See something, say something?

When you’re talking with someone, and they have a booger hanging off their nose, or something stuck in their teeth, do you say something? I think the conventional wisdom is that a true friend does in fact speak up. So let me ask you, does the same rule apply when it comes to health?

For example:

Spraying on sunscreen. In South Florida, I get frequent opportunities to soak up the sun. However, at the pool and beach, I always find fellow sunseekers coating themselves in sunscreen.

I don’t get it. Why stride out to the pool with your book and towel, if your pool prep includes blocking the sun’s nourishing rays? You’re in a sports car trying to drive around with the parking brake engaged.

If you’re worried about getting burned, limit your time in direct sun. Or put on a hat. I want to run up to these people and beg them to stop spreading a suspected carcinogen all over themselves and their children: “Ma’am, please stop intercepting the source of energy that every living thing has evolved with for over 4 billion years.” 

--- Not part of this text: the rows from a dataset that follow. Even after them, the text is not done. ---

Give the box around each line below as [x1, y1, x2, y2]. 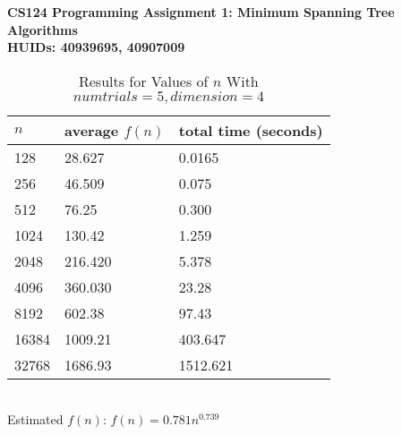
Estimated [7, 410, 64, 429]
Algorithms [7, 20, 78, 38]
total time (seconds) [178, 119, 323, 141]
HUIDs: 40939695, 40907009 [7, 38, 185, 56]
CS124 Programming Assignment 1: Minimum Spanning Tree [7, 3, 395, 21]
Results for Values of [78, 70, 209, 91]
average [64, 119, 119, 141]

I can’t believe it’s called supper. My brother-in-law is a grill master. A real savant with the spatula. However, his first step when making his side dish corn-on-the-cob is to slather inflammatory industrial sludge all over them. Every time, I’m tempted to grab the tray of greasy grains and toss it over the balcony.

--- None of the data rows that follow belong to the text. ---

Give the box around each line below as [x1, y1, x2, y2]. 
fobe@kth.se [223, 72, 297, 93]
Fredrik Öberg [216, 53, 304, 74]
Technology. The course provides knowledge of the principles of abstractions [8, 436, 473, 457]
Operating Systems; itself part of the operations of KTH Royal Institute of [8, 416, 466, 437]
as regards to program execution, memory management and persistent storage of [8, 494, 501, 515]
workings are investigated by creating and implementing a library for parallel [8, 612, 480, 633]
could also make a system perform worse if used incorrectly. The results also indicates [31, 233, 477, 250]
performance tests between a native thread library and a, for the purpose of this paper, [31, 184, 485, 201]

I wonder how many people know that margarine is nothing more than whipped seed oil. (Or, as Wikipedia calls it, “a spreadable emulsion of vegetable oil” – yuck.) These oils ought to banned for human consumption as a Group 1 carcinogen, in the same category as cigarettes or asbestos.

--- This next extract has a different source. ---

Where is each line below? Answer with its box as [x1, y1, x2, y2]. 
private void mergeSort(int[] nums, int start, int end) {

If you want to understand the depth of rot and corruption in Big Medicine, consider the packaging and website of one well-known margarine brand. The brand boasts that it has been “Certified as a Heart Healthy food by the American Heart Association*.” If you follow the asterisk from the headline to the bottom of the web page, it says:

*Supportive but not conclusive scientific evidence suggests that eating about 1½ tablespoons (20.5g) daily of soybean oil, which contains unsaturated fat, may reduce the risk of coronary heart disease.

Pop quiz. The chemical in soybean oil that reduces the risk of heart disease is:

  1. Pixie dust
  2. Alien DNA
  3. The power of positive thinking

Mindless eating. I’m having this problem at kids’ birthday parties, but also on airplanes. Just because someone puts food (“food”) in front of you doesn’t mean you have to stuff it into your piehole. What really gets me about airplane food is not even the main dish, but the square piece of cake that adds insulin to injury. I want to grab the disposable plastic containers from the trays of everyone around me and throw them down the aisle. I refrain, however, after considering the uncomfortable conversation I’d have on the ground with some federal marshals.

In any event, my fellow travelers, feel free to leave the cake in its box. Hand it back to the flight attendants when they come around to collect the rest of the trash.